[Dataset excerpts]
+-------+
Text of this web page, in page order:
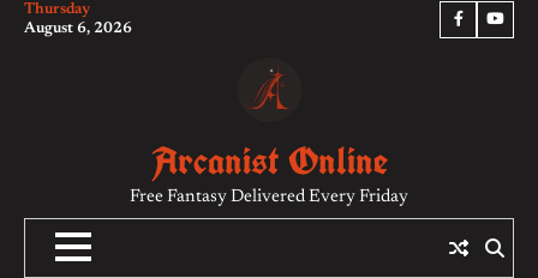
SkipThursday
August 6, 2026
Arcanist Online
Free Fantasy Delivered Every Friday
Facebook
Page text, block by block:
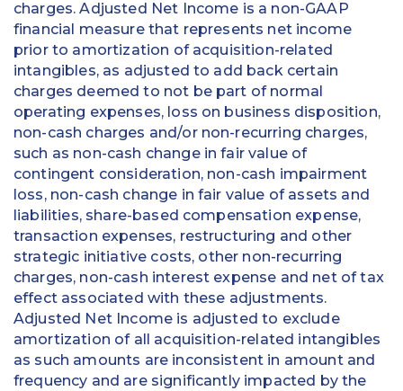
charges. Adjusted Net Income is a non-GAAP
financial measure that represents net income
prior to amortization of acquisition-related
intangibles, as adjusted to add back certain
charges deemed to not be part of normal
operating expenses, loss on business disposition,
non-cash charges and/or non-recurring charges,
such as non-cash change in fair value of
contingent consideration, non-cash impairment
loss, non-cash change in fair value of assets and
liabilities, share-based compensation expense,
transaction expenses, restructuring and other
strategic initiative costs, other non-recurring
charges, non-cash interest expense and net of tax
effect associated with these adjustments.
Adjusted Net Income is adjusted to exclude
amortization of all acquisition-related intangibles
as such amounts are inconsistent in amount and
frequency and are significantly impacted by the
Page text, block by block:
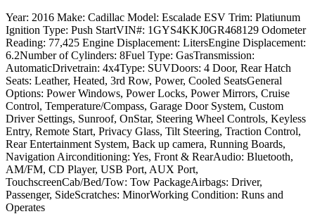
Year: 2016 Make: Cadillac Model: Escalade ESV Trim: Platiunum
Ignition Type: Push StartVIN#: 1GYS4KKJ0GR468129 Odometer
Reading: 77,425 Engine Displacement: LitersEngine Displacement:
6.2Number of Cylinders: 8Fuel Type: GasTransmission:
AutomaticDrivetrain: 4x4Type: SUVDoors: 4 Door, Rear Hatch
Seats: Leather, Heated, 3rd Row, Power, Cooled SeatsGeneral
Options: Power Windows, Power Locks, Power Mirrors, Cruise
Control, Temperature/Compass, Garage Door System, Custom
Driver Settings, Sunroof, OnStar, Steering Wheel Controls, Keyless
Entry, Remote Start, Privacy Glass, Tilt Steering, Traction Control,
Rear Entertainment System, Back up camera, Running Boards,
Navigation Airconditioning: Yes, Front & RearAudio: Bluetooth,
AM/FM, CD Player, USB Port, AUX Port,
TouchscreenCab/Bed/Tow: Tow PackageAirbags: Driver,
Passenger, SideScratches: MinorWorking Condition: Runs and
Operates
+-------+
Above are some records; copy each line there that contains "cash".

- Answer box:
non-cash charges and/or non-recurring charges,
such as non-cash change in fair value of
contingent consideration, non-cash impairment
loss, non-cash change in fair value of assets and
charges, non-cash interest expense and net of tax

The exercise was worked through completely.